Without including any image, repeat every record exactly.

PROVIDED MATERIAL:
Segment Open
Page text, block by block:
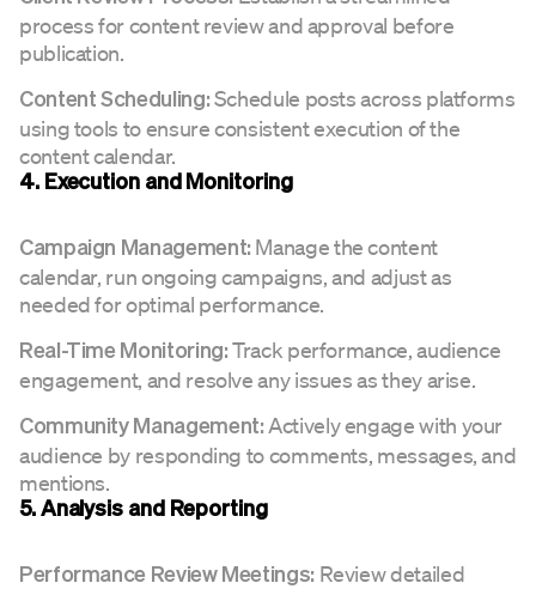
process for content review and approval before
publication.
Content Scheduling: Schedule posts across platforms
using tools to ensure consistent execution of the
content calendar.
4. Execution and Monitoring
Campaign Management: Manage the content
calendar, run ongoing campaigns, and adjust as
needed for optimal performance.
Real-Time Monitoring: Track performance, audience
engagement, and resolve any issues as they arise.
Community Management: Actively engage with your
audience by responding to comments, messages, and
mentions.
5. Analysis and Reporting
Performance Review Meetings: Review detailed
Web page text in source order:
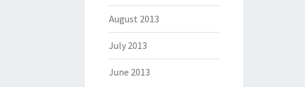
August 2013
July 2013
June 2013
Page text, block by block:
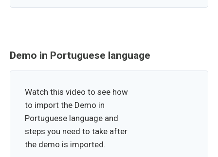
Demo in Portuguese language
Watch this video to see how
to import the Demo in
Portuguese language and
steps you need to take after
the demo is imported.
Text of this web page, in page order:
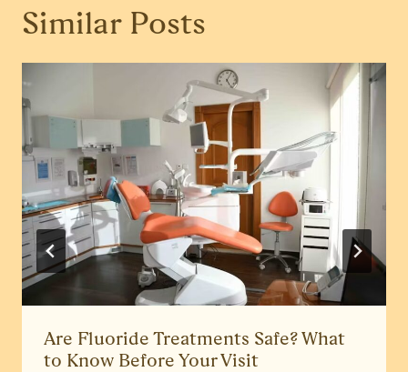
Similar Posts
Are Fluoride Treatments Safe? What
to Know Before Your Visit
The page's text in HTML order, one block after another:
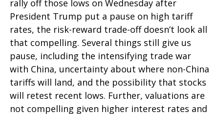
Segment Closed
RESULT:
Page text, block by block:
process for content review and approval before
publication.
Content Scheduling: Schedule posts across platforms
using tools to ensure consistent execution of the
content calendar.
4. Execution and Monitoring
Campaign Management: Manage the content
calendar, run ongoing campaigns, and adjust as
needed for optimal performance.
Real-Time Monitoring: Track performance, audience
engagement, and resolve any issues as they arise.
Community Management: Actively engage with your
audience by responding to comments, messages, and
mentions.
5. Analysis and Reporting
Performance Review Meetings: Review detailed
Web page text in source order:
August 2013
July 2013
June 2013
Page text, block by block:
Demo in Portuguese language
Watch this video to see how
to import the Demo in
Portuguese language and
steps you need to take after
the demo is imported.
Text of this web page, in page order:
Similar Posts
Are Fluoride Treatments Safe? What
to Know Before Your Visit
The page's text in HTML order, one block after another:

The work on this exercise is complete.